RECORDED DATA Block Start

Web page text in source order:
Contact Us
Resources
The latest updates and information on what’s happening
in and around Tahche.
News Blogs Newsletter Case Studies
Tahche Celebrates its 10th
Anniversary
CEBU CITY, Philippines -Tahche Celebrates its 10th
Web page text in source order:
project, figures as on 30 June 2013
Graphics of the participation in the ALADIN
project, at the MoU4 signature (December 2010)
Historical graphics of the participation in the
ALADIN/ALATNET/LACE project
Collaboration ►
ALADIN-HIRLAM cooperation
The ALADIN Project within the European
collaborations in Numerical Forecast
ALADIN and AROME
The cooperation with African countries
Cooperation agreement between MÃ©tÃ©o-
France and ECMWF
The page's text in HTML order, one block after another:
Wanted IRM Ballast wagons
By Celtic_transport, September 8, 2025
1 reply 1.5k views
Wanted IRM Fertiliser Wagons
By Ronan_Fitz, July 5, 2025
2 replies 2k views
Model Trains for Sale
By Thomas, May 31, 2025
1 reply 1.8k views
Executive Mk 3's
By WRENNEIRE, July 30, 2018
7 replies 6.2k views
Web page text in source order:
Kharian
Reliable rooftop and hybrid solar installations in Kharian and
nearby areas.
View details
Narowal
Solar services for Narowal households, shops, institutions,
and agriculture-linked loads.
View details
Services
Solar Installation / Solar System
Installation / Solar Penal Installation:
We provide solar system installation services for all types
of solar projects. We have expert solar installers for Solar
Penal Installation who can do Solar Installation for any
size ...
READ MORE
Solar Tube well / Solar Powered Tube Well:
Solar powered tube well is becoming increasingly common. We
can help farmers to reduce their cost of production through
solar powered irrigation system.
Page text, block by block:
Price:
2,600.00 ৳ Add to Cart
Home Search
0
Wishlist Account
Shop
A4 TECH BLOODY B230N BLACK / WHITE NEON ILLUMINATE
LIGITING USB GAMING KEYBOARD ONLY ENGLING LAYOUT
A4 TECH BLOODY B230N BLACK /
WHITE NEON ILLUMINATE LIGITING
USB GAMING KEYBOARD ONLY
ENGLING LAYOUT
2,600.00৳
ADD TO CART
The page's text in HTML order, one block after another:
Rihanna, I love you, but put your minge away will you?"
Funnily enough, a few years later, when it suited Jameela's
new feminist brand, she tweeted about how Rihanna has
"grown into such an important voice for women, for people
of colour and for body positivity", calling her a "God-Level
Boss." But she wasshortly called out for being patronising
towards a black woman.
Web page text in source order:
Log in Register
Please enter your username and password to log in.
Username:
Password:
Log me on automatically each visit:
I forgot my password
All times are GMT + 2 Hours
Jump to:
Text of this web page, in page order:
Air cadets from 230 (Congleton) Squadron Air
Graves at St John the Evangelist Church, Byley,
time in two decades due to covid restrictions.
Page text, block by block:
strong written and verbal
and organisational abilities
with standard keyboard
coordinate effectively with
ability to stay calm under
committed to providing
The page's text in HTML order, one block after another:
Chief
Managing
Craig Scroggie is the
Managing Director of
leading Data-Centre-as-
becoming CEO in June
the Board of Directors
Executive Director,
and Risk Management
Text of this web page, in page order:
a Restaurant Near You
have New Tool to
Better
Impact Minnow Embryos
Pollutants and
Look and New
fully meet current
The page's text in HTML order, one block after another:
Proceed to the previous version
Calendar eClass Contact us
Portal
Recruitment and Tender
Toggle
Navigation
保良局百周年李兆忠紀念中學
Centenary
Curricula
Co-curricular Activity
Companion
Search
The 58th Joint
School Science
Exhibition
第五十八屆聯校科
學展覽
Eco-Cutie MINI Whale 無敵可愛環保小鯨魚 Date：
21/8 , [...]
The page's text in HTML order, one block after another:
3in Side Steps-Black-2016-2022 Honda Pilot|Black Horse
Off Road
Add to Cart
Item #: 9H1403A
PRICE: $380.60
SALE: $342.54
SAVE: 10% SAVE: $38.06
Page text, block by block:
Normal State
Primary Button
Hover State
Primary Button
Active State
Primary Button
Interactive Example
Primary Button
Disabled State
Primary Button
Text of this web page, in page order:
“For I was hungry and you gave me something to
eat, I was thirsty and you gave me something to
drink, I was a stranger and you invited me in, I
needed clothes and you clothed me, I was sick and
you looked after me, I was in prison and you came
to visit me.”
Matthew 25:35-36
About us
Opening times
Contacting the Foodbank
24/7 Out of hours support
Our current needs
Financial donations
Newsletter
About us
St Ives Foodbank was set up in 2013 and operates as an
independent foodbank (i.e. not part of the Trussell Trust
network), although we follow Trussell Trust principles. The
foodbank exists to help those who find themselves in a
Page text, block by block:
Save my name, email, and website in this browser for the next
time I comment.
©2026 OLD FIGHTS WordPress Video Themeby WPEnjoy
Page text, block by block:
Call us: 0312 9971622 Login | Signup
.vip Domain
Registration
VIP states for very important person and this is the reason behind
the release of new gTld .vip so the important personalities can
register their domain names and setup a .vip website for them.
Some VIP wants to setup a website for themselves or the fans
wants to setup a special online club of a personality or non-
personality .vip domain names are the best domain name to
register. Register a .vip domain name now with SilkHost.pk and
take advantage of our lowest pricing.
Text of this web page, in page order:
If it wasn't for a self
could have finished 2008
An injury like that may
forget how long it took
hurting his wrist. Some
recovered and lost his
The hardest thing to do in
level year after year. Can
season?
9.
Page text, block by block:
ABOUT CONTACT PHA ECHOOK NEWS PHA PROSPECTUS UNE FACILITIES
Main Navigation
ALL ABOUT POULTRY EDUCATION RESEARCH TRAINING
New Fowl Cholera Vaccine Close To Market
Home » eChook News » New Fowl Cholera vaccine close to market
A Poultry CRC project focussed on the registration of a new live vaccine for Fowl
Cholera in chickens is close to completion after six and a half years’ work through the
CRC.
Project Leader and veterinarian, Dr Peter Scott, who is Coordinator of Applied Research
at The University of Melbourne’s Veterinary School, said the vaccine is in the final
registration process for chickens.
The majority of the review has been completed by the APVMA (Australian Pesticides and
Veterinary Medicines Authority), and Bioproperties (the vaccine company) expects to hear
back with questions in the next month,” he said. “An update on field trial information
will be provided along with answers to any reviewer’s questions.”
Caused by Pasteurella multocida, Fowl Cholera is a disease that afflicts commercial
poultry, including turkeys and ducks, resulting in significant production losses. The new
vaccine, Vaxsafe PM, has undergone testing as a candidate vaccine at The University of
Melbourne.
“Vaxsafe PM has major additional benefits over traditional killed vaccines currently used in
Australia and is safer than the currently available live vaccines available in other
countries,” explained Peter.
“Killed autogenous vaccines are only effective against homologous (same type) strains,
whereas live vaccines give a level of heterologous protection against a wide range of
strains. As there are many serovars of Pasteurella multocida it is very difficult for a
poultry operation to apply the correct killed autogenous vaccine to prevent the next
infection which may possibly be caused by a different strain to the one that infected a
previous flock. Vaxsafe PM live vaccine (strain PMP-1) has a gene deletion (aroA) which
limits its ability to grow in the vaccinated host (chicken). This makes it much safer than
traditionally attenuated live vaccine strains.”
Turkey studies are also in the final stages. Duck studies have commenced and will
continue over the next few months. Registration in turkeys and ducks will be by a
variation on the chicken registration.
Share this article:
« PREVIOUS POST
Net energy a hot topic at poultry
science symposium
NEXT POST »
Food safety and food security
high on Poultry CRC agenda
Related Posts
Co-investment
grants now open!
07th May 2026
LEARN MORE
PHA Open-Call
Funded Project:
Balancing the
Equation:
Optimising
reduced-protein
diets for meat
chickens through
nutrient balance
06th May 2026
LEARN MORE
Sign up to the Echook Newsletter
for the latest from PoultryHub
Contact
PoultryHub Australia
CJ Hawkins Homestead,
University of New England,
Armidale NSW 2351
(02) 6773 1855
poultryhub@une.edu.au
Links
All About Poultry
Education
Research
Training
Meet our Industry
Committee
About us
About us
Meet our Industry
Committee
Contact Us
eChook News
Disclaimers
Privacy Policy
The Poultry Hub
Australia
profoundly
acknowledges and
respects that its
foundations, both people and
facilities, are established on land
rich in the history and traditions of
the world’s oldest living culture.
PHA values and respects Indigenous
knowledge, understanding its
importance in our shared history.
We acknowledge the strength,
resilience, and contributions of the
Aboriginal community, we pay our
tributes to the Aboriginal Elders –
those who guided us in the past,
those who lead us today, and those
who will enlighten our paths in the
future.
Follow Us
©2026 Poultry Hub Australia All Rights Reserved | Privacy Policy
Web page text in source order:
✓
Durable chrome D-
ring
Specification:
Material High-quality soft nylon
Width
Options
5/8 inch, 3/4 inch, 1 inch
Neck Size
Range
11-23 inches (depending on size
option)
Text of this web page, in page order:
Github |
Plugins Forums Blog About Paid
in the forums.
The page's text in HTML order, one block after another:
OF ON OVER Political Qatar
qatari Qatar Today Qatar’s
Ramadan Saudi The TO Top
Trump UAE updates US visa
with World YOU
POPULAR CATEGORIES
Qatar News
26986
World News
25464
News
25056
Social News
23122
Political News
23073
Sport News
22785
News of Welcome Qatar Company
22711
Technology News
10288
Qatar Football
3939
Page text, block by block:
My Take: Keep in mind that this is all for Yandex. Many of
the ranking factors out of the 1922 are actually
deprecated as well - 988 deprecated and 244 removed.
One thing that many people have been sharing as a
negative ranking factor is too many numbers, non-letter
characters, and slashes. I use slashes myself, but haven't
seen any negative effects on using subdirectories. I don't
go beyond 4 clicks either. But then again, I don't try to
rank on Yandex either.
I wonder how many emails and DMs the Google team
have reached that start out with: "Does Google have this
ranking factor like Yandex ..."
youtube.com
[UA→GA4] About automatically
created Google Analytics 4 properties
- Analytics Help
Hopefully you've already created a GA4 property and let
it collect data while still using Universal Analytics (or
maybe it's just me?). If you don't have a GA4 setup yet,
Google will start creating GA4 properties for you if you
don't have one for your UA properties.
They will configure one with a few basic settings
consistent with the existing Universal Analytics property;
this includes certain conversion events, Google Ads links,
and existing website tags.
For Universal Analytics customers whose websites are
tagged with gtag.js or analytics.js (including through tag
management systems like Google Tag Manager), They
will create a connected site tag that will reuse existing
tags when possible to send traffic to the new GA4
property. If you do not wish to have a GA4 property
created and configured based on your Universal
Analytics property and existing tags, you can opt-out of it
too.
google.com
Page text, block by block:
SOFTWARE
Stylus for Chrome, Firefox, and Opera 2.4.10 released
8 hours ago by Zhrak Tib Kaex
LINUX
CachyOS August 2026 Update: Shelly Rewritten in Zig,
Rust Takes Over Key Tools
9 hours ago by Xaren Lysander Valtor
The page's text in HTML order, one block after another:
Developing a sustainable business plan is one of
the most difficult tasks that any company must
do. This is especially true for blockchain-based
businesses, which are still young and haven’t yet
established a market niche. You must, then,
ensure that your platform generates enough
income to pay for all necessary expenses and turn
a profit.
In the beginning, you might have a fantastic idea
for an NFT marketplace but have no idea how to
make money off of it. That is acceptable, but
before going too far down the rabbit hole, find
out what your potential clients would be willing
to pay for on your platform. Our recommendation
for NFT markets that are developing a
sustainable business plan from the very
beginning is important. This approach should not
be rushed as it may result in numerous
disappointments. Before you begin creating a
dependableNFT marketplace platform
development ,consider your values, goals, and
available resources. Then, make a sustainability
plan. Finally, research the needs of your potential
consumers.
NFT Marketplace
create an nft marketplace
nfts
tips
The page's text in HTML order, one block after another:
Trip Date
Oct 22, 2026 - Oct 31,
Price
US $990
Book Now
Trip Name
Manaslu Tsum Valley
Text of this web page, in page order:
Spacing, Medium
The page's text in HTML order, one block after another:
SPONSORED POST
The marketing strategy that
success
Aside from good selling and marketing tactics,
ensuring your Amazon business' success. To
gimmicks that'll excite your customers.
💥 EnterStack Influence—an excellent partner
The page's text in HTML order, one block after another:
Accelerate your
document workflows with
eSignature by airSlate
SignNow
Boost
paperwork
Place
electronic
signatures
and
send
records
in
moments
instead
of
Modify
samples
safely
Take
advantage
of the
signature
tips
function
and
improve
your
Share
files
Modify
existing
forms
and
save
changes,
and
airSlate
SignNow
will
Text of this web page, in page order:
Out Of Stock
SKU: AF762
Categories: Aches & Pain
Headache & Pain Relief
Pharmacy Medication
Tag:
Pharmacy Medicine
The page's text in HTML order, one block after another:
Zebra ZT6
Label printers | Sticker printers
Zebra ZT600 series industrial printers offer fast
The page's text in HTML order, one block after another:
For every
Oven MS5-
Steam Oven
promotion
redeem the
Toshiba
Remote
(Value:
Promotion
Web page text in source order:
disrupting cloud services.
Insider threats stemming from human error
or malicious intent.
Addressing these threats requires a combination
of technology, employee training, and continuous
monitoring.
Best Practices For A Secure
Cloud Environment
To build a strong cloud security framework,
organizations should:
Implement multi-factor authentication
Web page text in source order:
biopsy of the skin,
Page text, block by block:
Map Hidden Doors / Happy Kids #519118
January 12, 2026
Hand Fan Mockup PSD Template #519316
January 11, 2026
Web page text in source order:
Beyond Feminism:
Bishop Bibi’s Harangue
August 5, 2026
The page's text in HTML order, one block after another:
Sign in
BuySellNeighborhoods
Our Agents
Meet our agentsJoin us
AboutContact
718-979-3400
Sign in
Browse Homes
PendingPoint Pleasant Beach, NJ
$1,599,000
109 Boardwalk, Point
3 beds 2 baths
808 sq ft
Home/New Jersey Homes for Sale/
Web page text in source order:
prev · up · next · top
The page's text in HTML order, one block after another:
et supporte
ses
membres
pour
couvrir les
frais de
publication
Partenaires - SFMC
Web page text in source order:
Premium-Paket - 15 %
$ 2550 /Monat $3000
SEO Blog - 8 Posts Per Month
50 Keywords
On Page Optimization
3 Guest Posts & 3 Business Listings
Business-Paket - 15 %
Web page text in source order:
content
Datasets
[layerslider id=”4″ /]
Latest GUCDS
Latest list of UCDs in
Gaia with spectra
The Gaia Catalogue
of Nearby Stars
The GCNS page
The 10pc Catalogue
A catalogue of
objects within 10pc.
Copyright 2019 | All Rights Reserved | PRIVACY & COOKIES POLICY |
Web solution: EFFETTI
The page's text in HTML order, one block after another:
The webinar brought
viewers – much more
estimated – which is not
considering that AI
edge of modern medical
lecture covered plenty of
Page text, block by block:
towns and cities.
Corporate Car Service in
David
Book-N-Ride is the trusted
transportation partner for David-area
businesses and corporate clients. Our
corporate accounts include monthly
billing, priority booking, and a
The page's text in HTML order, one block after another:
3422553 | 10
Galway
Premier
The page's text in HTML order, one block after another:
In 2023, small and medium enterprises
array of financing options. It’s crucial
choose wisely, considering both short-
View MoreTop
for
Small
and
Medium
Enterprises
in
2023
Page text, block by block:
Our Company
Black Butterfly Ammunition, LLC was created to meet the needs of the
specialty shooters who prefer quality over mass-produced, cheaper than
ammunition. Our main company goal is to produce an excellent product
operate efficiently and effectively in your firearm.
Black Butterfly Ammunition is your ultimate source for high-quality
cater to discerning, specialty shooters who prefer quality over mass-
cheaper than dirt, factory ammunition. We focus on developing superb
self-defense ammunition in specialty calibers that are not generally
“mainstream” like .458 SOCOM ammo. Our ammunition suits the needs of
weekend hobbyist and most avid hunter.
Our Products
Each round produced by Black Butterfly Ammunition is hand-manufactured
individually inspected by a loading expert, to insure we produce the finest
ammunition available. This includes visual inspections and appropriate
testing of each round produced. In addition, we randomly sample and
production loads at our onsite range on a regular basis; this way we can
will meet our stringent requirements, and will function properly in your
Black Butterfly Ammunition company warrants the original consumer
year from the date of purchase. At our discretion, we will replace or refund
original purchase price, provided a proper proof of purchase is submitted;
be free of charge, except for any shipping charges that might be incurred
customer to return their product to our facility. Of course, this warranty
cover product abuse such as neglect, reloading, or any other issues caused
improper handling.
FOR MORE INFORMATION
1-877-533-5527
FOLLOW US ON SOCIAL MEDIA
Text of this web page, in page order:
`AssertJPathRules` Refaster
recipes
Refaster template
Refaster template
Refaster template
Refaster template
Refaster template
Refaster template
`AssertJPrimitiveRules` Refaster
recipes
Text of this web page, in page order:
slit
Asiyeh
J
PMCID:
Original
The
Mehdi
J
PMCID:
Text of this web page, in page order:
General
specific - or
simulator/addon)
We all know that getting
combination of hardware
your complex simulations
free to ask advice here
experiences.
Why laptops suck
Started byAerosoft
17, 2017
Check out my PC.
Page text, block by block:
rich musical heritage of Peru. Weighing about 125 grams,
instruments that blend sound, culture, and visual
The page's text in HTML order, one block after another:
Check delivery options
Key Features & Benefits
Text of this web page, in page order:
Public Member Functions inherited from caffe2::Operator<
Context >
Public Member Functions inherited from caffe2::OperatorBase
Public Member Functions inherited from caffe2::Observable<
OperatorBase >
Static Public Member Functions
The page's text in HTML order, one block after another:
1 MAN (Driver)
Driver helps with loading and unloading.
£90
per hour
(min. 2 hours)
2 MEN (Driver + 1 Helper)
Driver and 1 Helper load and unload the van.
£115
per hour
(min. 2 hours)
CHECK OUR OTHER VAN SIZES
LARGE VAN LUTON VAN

RECORDED DATA Block End

- **YOUR INSTRUCTIONS**
Search the data for "Gaia". Copy each line that has it.

- **EXERCISE RESPONSE**
Gaia with spectra
The Gaia Catalogue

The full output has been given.